Source data:
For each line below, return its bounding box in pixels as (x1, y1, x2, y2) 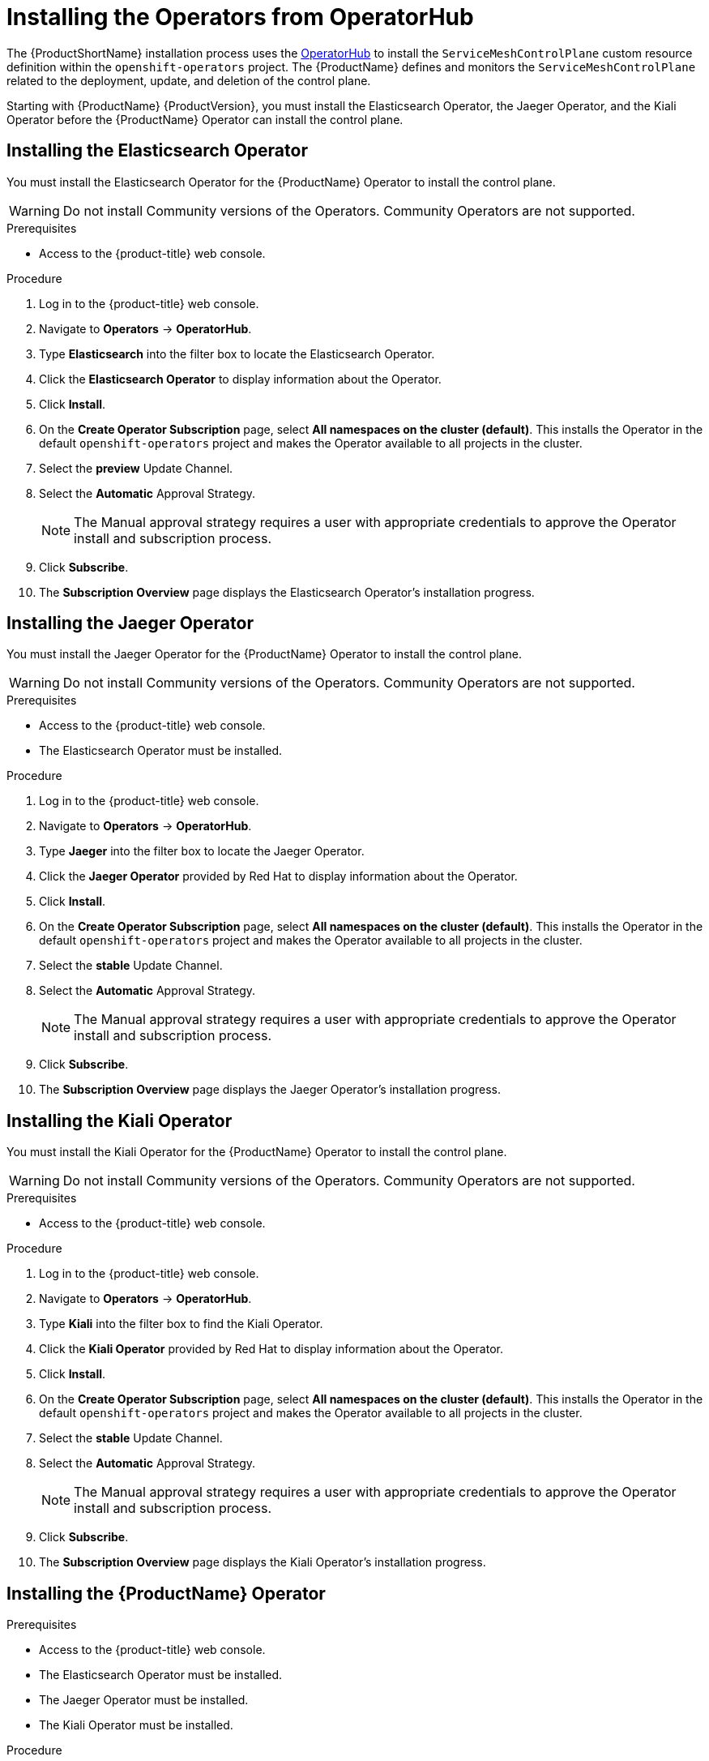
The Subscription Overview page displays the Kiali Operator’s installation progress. (39, 1555, 486, 1570)
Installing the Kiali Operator (6, 1110, 233, 1131)
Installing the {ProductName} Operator (6, 1583, 326, 1604)
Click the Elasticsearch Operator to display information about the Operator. (39, 371, 442, 386)
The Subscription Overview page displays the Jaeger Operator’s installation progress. (39, 1082, 502, 1097)
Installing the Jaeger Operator (6, 613, 254, 634)
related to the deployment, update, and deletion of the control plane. (6, 73, 371, 88)
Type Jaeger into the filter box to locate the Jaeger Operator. (39, 844, 365, 859)
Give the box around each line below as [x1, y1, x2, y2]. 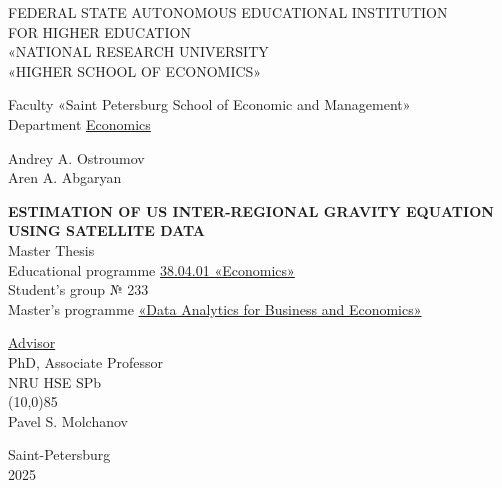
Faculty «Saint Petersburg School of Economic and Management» [8, 94, 411, 115]
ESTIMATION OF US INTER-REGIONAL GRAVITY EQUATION [8, 200, 494, 221]
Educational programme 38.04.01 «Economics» [8, 259, 295, 280]
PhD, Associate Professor [8, 351, 163, 372]
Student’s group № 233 [8, 279, 149, 300]
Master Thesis [8, 239, 95, 260]
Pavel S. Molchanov [8, 410, 128, 431]
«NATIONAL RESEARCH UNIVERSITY [8, 41, 269, 62]

▶ **Problem to solve**
Find every line above where the word "displays" occurs, and copy that line.

▶ **Response area**
The Subscription Overview page displays the Kiali Operator’s installation progress. (39, 1555, 486, 1570)
The Subscription Overview page displays the Jaeger Operator’s installation progress. (39, 1082, 502, 1097)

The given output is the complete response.